** EXTRACTED ENTRIES follows **

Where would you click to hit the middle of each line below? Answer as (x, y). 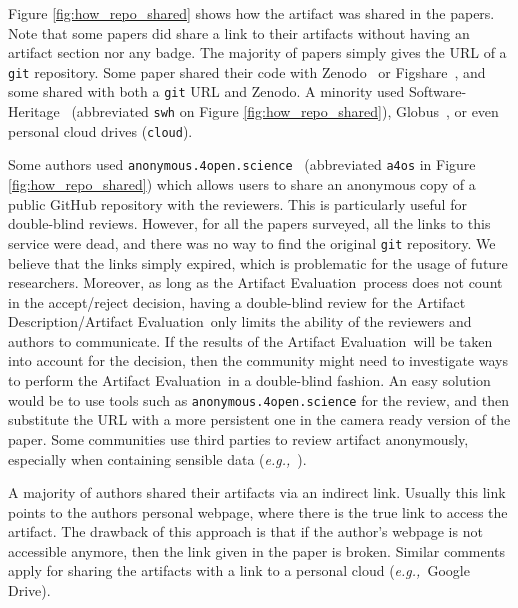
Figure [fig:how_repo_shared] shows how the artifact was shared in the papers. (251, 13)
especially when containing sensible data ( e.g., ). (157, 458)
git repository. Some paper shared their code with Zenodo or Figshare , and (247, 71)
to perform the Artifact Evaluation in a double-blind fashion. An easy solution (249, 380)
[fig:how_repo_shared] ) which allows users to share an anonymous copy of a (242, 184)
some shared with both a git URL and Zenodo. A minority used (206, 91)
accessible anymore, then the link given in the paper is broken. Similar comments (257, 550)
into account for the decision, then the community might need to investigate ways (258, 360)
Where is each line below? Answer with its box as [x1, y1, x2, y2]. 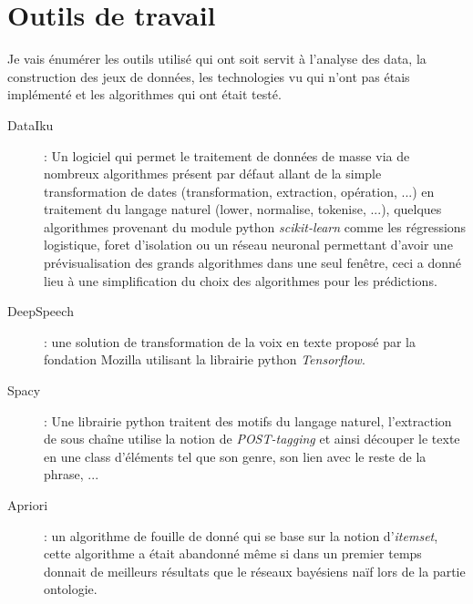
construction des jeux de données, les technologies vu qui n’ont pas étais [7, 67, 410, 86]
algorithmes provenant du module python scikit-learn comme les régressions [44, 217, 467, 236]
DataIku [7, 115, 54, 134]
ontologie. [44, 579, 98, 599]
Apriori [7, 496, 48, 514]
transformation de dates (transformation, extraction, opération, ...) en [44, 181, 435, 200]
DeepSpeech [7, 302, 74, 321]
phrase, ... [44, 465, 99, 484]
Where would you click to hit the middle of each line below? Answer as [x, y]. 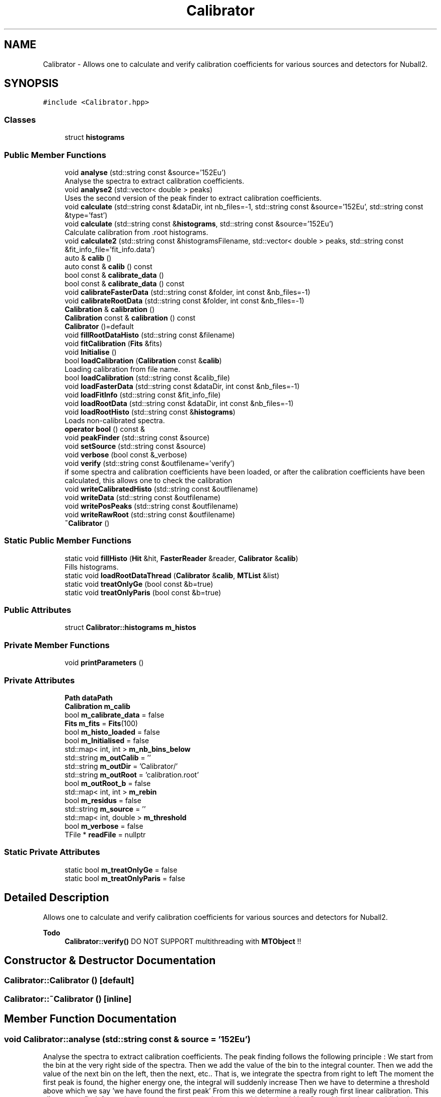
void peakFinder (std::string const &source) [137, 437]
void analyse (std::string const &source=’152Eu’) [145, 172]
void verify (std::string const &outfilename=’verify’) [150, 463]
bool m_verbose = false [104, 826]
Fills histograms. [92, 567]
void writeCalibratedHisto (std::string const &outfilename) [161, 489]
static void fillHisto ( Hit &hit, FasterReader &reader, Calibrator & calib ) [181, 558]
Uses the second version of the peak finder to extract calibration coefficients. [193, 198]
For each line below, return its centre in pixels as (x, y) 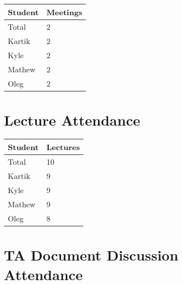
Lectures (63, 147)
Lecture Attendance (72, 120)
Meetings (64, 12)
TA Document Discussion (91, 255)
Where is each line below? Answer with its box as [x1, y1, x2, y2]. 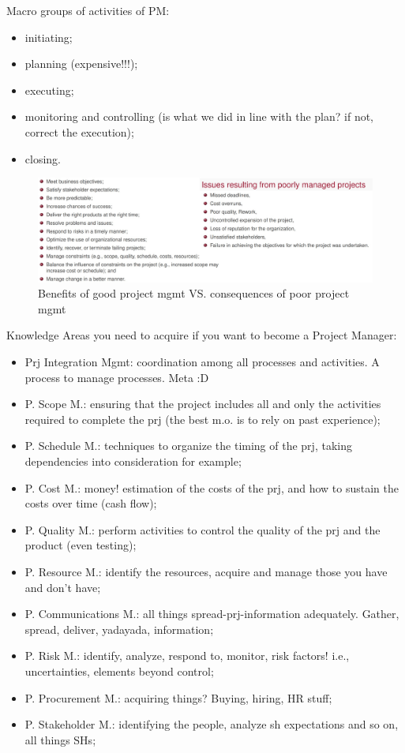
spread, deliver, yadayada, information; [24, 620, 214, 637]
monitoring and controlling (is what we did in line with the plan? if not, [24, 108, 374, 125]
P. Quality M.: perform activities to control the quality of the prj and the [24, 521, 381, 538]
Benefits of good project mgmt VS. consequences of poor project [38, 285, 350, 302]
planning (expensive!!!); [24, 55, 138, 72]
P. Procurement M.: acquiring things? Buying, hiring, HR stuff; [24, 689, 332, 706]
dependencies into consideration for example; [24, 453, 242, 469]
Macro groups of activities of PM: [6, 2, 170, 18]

** End of EXTRACTED ENTRIES **

Where a picture appears, skip it and copy the rest of the data word for word.

→ **RESULT OF THIS EXERCISE**
Where would you click to hit the middle of each line below? Answer as (x, y). 
Figure [fig:how_repo_shared] shows how the artifact was shared in the papers. (251, 13)
especially when containing sensible data ( e.g., ). (157, 458)
git repository. Some paper shared their code with Zenodo or Figshare , and (247, 71)
to perform the Artifact Evaluation in a double-blind fashion. An easy solution (249, 380)
[fig:how_repo_shared] ) which allows users to share an anonymous copy of a (242, 184)
some shared with both a git URL and Zenodo. A minority used (206, 91)
accessible anymore, then the link given in the paper is broken. Similar comments (257, 550)
into account for the decision, then the community might need to investigate ways (258, 360)
Where is each line below? Answer with its box as [x1, y1, x2, y2]. 
construction des jeux de données, les technologies vu qui n’ont pas étais [7, 67, 410, 86]
algorithmes provenant du module python scikit-learn comme les régressions [44, 217, 467, 236]
DataIku [7, 115, 54, 134]
ontologie. [44, 579, 98, 599]
Apriori [7, 496, 48, 514]
transformation de dates (transformation, extraction, opération, ...) en [44, 181, 435, 200]
DeepSpeech [7, 302, 74, 321]
phrase, ... [44, 465, 99, 484]
Where would you click to hit the middle of each line below? Answer as [x, y]. 
void peakFinder (std::string const &source) [137, 437]
void analyse (std::string const &source=’152Eu’) [145, 172]
void verify (std::string const &outfilename=’verify’) [150, 463]
bool m_verbose = false [104, 826]
Fills histograms. [92, 567]
void writeCalibratedHisto (std::string const &outfilename) [161, 489]
static void fillHisto ( Hit &hit, FasterReader &reader, Calibrator & calib ) [181, 558]
Uses the second version of the peak finder to extract calibration coefficients. [193, 198]
For each line below, return its centre in pixels as (x, y) 
Lectures (63, 147)
Lecture Attendance (72, 120)
Meetings (64, 12)
TA Document Discussion (91, 255)
Where is each line below? Answer with its box as [x1, y1, x2, y2]. 
spread, deliver, yadayada, information; [24, 620, 214, 637]
monitoring and controlling (is what we did in line with the plan? if not, [24, 108, 374, 125]
P. Quality M.: perform activities to control the quality of the prj and the [24, 521, 381, 538]
Benefits of good project mgmt VS. consequences of poor project [38, 285, 350, 302]
planning (expensive!!!); [24, 55, 138, 72]
P. Procurement M.: acquiring things? Buying, hiring, HR stuff; [24, 689, 332, 706]
dependencies into consideration for example; [24, 453, 242, 469]
Macro groups of activities of PM: [6, 2, 170, 18]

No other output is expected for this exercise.